Jaz on the other hand, though she loves motorbikes and diggers and Thomas the Tank Engine - is fascinated by dancing. Always wanting to show me her 'ballet' dances (she doesn't do ballet, but hey! what a girl cannot learn from Angelina Ballerina......) Jaz loves to dance and will sing a song to dance to if the music is lacking. Jaz loves to play 'families' and her favourite treat is to have her nails painted (ok, some of that has been nurtured lol).
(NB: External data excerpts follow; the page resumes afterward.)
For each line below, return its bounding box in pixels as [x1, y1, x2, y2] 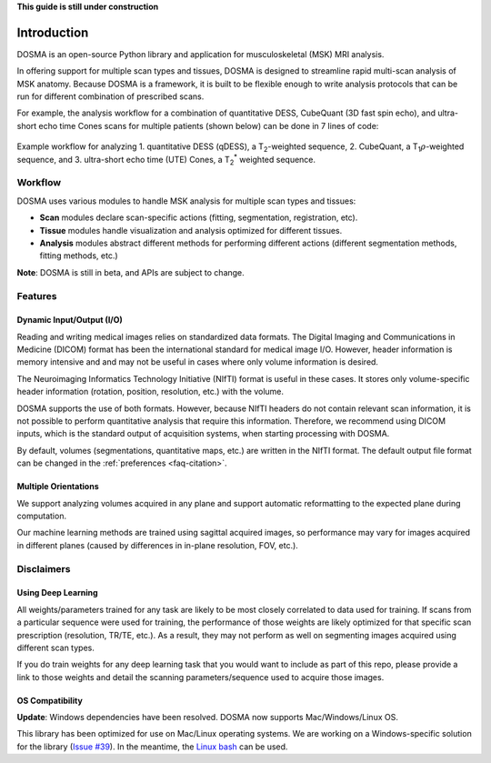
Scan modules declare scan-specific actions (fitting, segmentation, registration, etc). [39, 212, 358, 223]
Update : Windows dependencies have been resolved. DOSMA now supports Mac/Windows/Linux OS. [16, 712, 399, 723]
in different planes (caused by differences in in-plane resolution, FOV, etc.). [16, 539, 299, 550]
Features [16, 289, 57, 302]
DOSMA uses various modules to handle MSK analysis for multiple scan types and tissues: [16, 196, 356, 206]
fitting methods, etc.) [39, 250, 118, 261]
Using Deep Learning [16, 587, 99, 598]
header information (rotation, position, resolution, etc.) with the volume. [16, 387, 285, 397]
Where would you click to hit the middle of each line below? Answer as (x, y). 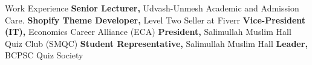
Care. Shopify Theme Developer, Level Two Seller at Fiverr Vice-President (155, 20)
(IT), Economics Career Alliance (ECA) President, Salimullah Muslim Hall (148, 32)
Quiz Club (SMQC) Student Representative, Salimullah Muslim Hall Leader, (156, 43)
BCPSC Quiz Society (44, 55)
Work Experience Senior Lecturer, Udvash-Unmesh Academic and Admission (152, 8)
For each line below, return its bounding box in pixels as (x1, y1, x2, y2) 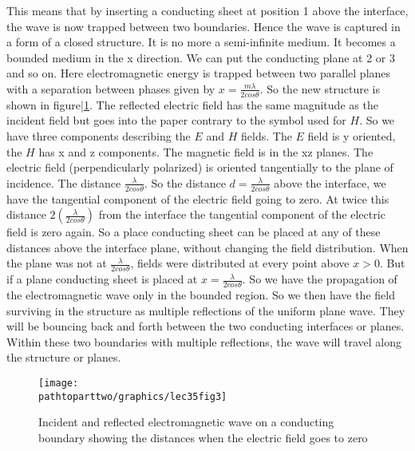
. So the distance (144, 174, 226, 191)
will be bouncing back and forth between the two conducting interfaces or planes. (6, 318, 405, 334)
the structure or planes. (6, 349, 121, 366)
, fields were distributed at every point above (130, 255, 350, 271)
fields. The (241, 127, 292, 144)
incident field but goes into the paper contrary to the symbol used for (6, 112, 346, 129)
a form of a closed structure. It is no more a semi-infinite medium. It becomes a (6, 34, 396, 50)
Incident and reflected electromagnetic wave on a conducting (38, 413, 334, 430)
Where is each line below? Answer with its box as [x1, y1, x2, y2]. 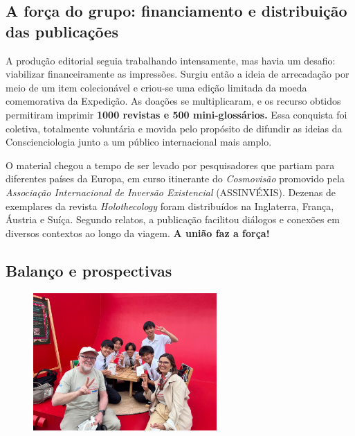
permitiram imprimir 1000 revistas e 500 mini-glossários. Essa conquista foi [6, 107, 347, 121]
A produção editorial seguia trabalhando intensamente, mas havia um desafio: [6, 53, 336, 67]
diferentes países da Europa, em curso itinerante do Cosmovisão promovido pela [6, 171, 345, 186]
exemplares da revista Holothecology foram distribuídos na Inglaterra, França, [6, 198, 334, 213]
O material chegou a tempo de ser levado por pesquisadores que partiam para [6, 157, 335, 172]
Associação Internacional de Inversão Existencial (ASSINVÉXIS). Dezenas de [6, 184, 336, 199]
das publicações [6, 20, 118, 42]
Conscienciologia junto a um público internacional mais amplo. [6, 134, 272, 149]
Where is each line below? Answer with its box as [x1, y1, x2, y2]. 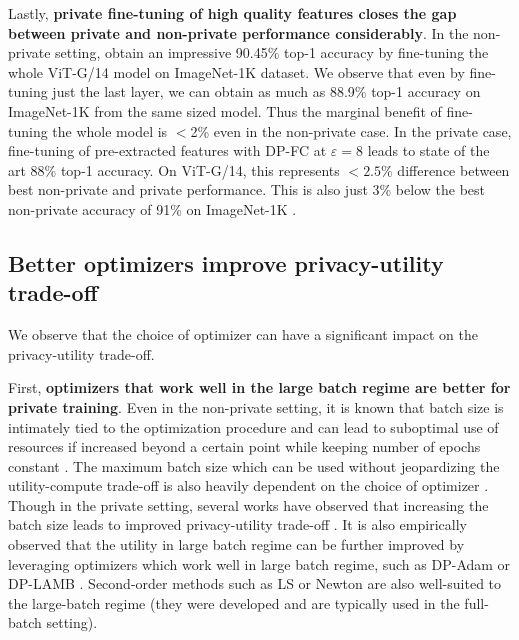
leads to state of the [367, 140, 490, 161]
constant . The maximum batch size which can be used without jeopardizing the [8, 455, 500, 476]
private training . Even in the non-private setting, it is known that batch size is [8, 396, 504, 417]
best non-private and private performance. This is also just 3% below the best [8, 179, 485, 200]
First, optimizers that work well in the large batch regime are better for [8, 377, 511, 398]
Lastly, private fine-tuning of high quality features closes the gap [8, 3, 457, 23]
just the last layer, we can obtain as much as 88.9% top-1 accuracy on [52, 81, 481, 102]
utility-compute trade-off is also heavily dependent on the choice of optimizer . [8, 475, 489, 496]
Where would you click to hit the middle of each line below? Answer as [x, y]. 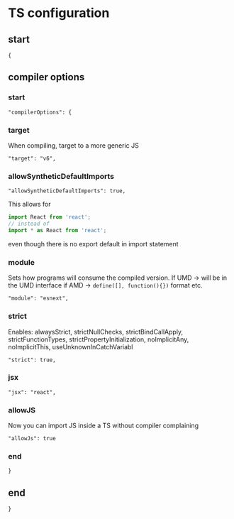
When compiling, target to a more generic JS [73, 145]
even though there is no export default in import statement [94, 244]
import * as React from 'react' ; [57, 231]
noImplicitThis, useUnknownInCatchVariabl [71, 346]
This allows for [30, 204]
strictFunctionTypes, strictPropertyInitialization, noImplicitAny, [99, 339]
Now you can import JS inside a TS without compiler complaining [104, 426]
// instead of [29, 224]
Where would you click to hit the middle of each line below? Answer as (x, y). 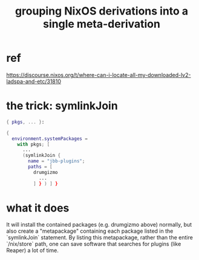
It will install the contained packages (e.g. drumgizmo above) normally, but (99, 225)
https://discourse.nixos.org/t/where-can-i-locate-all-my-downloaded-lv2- (99, 75)
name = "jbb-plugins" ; (57, 161)
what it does (38, 208)
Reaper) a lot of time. (33, 250)
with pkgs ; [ (34, 144)
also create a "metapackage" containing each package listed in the (90, 231)
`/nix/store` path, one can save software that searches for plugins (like (94, 244)
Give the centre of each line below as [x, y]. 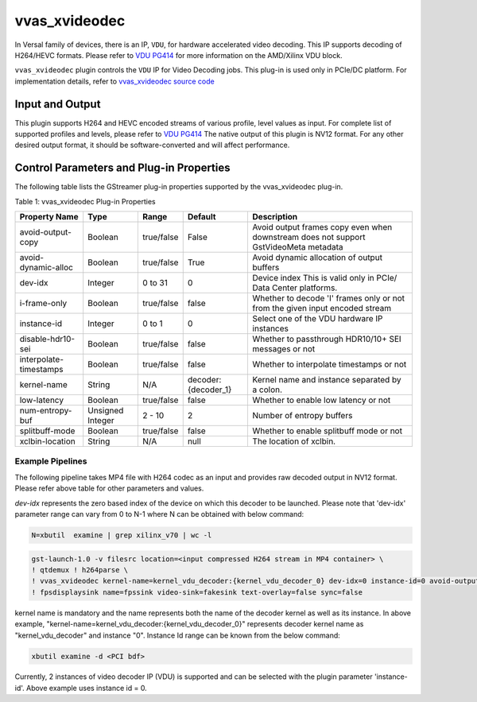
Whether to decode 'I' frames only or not [329, 298]
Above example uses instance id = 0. [86, 688]
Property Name [49, 217]
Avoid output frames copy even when [322, 227]
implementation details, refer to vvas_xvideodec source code [114, 81]
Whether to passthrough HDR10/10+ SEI [327, 339]
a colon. [267, 390]
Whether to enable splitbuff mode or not [328, 431]
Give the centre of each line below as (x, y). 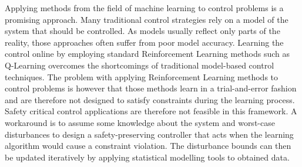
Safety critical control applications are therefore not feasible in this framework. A (151, 111)
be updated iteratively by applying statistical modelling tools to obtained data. (147, 157)
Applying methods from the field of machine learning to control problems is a (144, 8)
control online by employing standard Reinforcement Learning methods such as (147, 54)
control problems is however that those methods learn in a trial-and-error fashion (151, 88)
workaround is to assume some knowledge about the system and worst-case (140, 122)
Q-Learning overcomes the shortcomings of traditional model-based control (140, 65)
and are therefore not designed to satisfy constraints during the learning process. (150, 99)
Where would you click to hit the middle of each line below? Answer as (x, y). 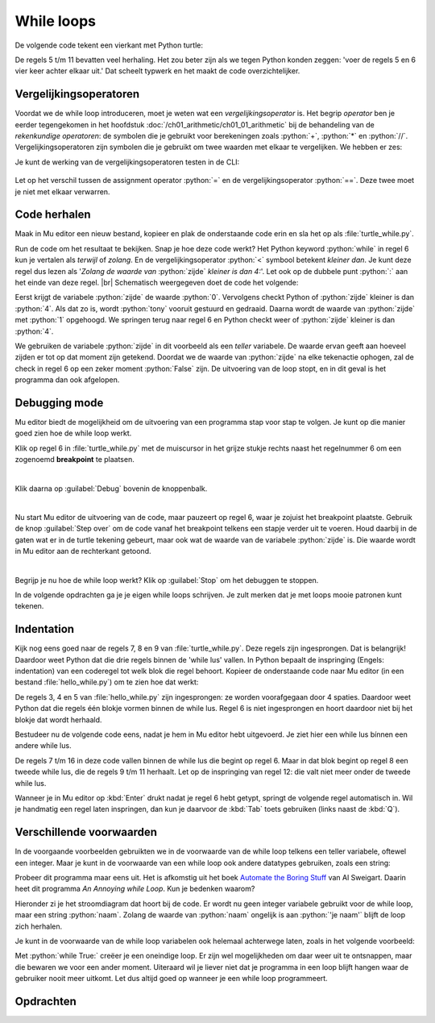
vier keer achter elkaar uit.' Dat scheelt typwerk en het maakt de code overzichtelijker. (157, 71)
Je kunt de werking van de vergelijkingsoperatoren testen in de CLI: (127, 162)
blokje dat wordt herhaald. (58, 719)
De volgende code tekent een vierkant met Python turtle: (109, 45)
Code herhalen (53, 215)
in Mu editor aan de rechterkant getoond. (83, 551)
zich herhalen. (39, 926)
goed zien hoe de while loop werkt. (73, 433)

But my point is how very different two children can already be - even before their first birthday has been celebrated, when raised by the same parents, with the same values and essentially the same environment.

I feel very blessed to have two completely different but equally engaging, entertaining, loving, funny children to celebrate each and every day.

Now to come to terms with my 'baby' turning ONE!!!! Oh the melodrama!!!

Thursday, April 7, 2011

Tim Tam Trouble

There were Tim Tams in the fridge.

That is until I ducked outside to do the dreaded pooperscoop.

Jaz came out

"Kayde said he wanted a chocolate biscuit so I gived him one. They are way beterer than Teddy Bear biscuits"



Apparently Kayde agreed.

Wednesday, April 6, 2011

Out the front door...

My children have some quirky new habits forming. One is quite gorgeous, the other, though mildly amusing at times, needs to be nipped in the bud.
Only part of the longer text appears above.